2. When an argument is marked as containing a call using the `GTF_CALL` flag, then
we force that argument and any previous argument that is marked with any of the
`GTF_ALL_EFFECT` flags into temps.
	* Additionally, for `FEATURE_FIXED_OUT_ARGS`, any previous stack based args that
    we haven't marked as needing a temp but still need to store in the outgoing args
    area is marked as needing a placeholder temp using `needPlace`.
3. We force any arguments that use `localloc` to be evaluated into temps.
4. We mark any address taken locals with the `GTF_GLOB_REF` flag. For two special
cases we call `EvalToTmp()` and set up the temp in `fgMorphArgs`.  `EvalToTmp`
records the tmpNum used and sets `isTmp` so that we handle it like the other temps.
The special cases are for `GT_MKREFANY` and for a `TYP_STRUCT` argument passed by
value when we can't optimize away the extra copy.


Rules use to determine the order of argument evaluation
-----------------

After calling `ArgsComplete()` the `SortArgs()` method is called to determine the
optimal way to evaluate the arguments.  This sorting controls the order that we place
the nodes in the `gtCallLateArgs` list.

1. We iterate over the arguments and move any constant arguments to be evaluated
last and remove them from further consideration by marking them as processed.
2. We iterate over the arguments and move any arguments that contain calls to be evaluated first and remove them from further consideration by marking them as processed.
3. We iterate over the arguments and move arguments that must be evaluated into
temp LclVars to be after the ones that contain calls.
4. We iterate over the arguments and move arguments that are simple LclVar or
LclFlds and put them before the constant args.
5. If there are any remaining arguments, we evaluate them from the most complex
to the least complex.


Evaluating Args into new LclVar temps and the creation of the LateArgs
-----------------

After calling `SortArgs()`, the `EvalArgsToTemps()` method is called to create
the temp assignments and to populate the LateArgs list.
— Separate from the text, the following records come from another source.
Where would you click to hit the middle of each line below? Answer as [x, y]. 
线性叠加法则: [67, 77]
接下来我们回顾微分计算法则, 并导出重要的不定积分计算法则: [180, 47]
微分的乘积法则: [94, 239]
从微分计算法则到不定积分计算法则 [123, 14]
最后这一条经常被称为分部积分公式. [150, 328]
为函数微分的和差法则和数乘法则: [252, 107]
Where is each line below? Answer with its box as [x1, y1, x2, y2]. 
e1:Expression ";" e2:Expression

Arguments that are
marked with `needTmp == true`.

1. We create an assignment using `gtNewTempAssign`. This assignment replaces
the original argument in the `gtCallArgs` list.  After we create the assignment
the argument is marked as `isTmp`.  The new assignment is marked with the
`GTF_LATE_ARG` flag. 
2. Arguments that are already marked with `isTmp` are treated similarly as
above except we don't create an assignment for them.
3. A `TYP_STRUCT` argument passed by value will have `isTmp` set to true
and will use a `GT_COPYBLK` or a `GT_COPYOBJ` to perform the assignment of the temp.
4. The assignment node or the CopyBlock node is referred to as `arg1 SETUP` in the JitDump.
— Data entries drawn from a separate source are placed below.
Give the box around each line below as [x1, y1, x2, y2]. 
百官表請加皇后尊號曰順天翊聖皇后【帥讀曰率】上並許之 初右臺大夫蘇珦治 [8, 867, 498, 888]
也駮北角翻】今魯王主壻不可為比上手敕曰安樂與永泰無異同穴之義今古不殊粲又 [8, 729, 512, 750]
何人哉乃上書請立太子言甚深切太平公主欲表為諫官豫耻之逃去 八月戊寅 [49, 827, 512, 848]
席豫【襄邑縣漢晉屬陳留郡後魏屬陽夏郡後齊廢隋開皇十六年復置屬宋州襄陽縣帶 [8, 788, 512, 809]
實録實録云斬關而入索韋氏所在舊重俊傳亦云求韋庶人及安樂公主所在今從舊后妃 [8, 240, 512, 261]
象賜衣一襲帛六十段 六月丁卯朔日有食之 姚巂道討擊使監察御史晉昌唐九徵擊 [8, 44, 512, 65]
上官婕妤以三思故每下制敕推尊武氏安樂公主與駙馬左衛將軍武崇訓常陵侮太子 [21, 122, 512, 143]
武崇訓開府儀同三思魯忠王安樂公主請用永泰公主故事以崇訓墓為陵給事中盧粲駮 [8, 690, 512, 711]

Argument that are marked with `needTmp == false`.
-----------------

1. If this is an argument that is passed in a register, then the existing
node is moved to the `gtCallLateArgs` list and a new `GT_ARGPLACE` (placeholder)
node replaces it in the `gtArgList` list.
2. Additionally, if `needPlace` is true (only for `FEATURE_FIXED_OUT_ARGS`)
then the existing node is moved to the `gtCallLateArgs` list and a new
`GT_ARGPLACE` (placeholder) node replaces it in the `gtArgList` list.
3. Otherwise the argument is left in the `gtCallArgs` and it will be
evaluated into the outgoing arg area or pushed on the stack.
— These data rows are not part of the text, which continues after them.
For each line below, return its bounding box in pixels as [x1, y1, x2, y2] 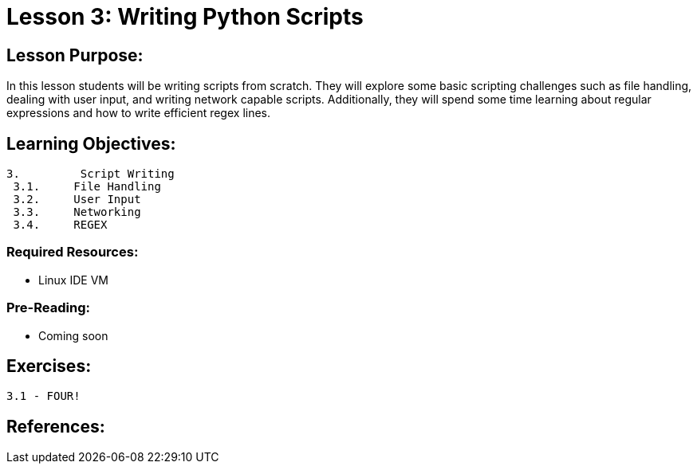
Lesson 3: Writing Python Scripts [6, 3, 364, 30]
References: [6, 416, 105, 437]
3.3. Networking [13, 206, 141, 219]
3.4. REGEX [13, 218, 108, 232]
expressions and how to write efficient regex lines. [6, 106, 271, 120]
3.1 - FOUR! [6, 390, 81, 403]
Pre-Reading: [6, 300, 90, 316]
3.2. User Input [13, 193, 141, 206]

After the Call node is fully morphed the LateArgs list will contain the arguments
passed in registers as well as additional ones for `needPlace` marked
arguments whenever we have a nested call for a stack based argument.
When `needTmp` is true the LateArg will be a LclVar that was created
to evaluate the arg (single-def/single-use).  When `needTmp` is false
the LateArg can be an arbitrary expression tree.